What to do:
Below are some records. Retype exactly the lines from the one containing "as well as the" through the one containing "Transferring ./train/cat.10777.jpg to", both included, skipping every picture.
• • •
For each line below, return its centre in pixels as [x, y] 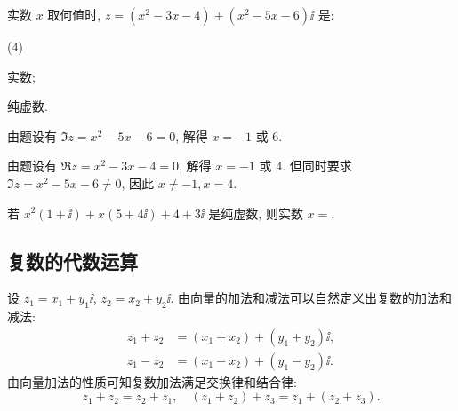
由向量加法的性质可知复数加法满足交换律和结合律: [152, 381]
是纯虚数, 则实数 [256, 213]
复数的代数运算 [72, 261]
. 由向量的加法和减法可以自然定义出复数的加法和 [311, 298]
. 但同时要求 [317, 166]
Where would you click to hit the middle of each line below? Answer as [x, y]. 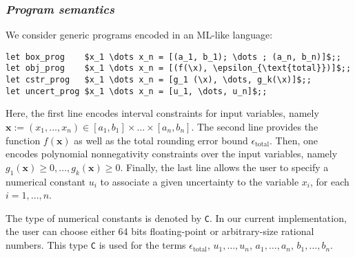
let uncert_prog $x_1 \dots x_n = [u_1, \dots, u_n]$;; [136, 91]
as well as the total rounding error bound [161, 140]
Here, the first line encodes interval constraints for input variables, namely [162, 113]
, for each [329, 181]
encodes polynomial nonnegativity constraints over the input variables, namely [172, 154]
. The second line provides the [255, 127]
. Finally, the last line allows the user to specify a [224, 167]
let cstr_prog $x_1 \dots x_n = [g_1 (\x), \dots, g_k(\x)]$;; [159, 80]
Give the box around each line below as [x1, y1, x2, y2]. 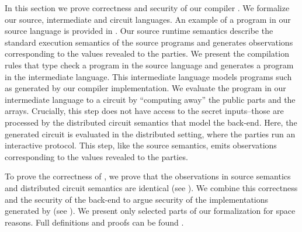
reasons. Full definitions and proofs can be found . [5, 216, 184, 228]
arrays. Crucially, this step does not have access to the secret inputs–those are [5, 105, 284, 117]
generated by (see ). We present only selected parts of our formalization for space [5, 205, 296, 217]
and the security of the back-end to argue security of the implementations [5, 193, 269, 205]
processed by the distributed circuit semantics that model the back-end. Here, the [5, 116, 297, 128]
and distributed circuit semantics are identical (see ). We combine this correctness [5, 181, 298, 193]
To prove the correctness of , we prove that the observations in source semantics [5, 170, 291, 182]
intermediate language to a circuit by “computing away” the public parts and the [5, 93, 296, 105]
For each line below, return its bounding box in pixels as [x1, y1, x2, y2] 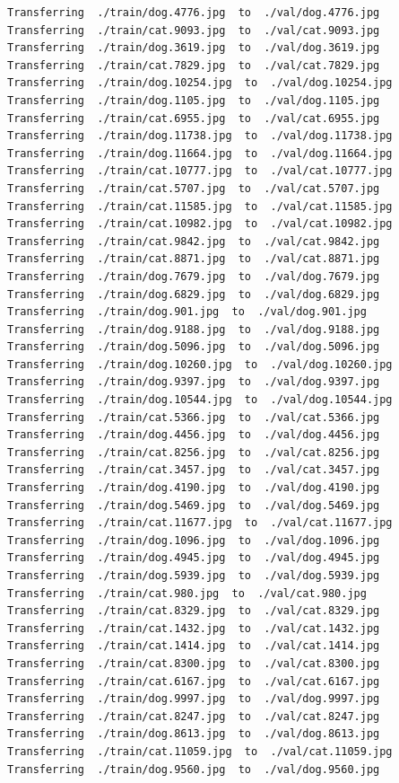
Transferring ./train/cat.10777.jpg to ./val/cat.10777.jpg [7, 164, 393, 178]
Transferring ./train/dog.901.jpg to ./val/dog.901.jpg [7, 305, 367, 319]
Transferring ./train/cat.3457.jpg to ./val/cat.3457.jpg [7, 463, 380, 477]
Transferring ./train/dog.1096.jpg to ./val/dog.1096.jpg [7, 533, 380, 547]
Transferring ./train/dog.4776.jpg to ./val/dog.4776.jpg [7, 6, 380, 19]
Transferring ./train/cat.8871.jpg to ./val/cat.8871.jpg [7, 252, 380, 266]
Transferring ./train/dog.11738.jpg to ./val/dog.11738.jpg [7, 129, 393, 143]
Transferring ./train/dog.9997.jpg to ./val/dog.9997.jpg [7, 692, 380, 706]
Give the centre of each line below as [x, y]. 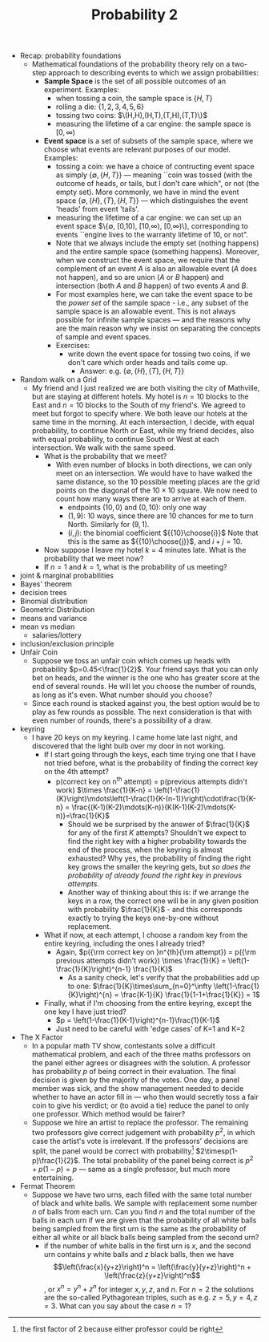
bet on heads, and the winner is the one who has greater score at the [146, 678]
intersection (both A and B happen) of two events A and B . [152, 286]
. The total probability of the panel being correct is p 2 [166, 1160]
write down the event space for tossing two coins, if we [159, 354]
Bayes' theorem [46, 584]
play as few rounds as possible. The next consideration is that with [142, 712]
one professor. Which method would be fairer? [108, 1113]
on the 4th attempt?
• • •
Solution below:
as well as the total rounding error bound [161, 140]
Here, the first line encodes interval constraints for input variables, namely [162, 113]
, for each [329, 181]
encodes polynomial nonnegativity constraints over the input variables, namely [172, 154]
. The second line provides the [255, 127]
. Finally, the last line allows the user to specify a [224, 167]
let cstr_prog $x_1 \dots x_n = [g_1 (\x), \dots, g_k(\x)]$;; [159, 80]
Give the box around each line below as [x1, y1, x2, y2]. 
reasons. Full definitions and proofs can be found . [5, 216, 184, 228]
arrays. Crucially, this step does not have access to the secret inputs–those are [5, 105, 284, 117]
generated by (see ). We present only selected parts of our formalization for space [5, 205, 296, 217]
and the security of the back-end to argue security of the implementations [5, 193, 269, 205]
processed by the distributed circuit semantics that model the back-end. Here, the [5, 116, 297, 128]
and distributed circuit semantics are identical (see ). We combine this correctness [5, 181, 298, 193]
To prove the correctness of , we prove that the observations in source semantics [5, 170, 291, 182]
intermediate language to a circuit by “computing away” the public parts and the [5, 93, 296, 105]
For each line below, return its bounding box in pixels as [x1, y1, x2, y2] 
Transferring ./train/cat.10777.jpg to ./val/cat.10777.jpg [7, 164, 393, 178]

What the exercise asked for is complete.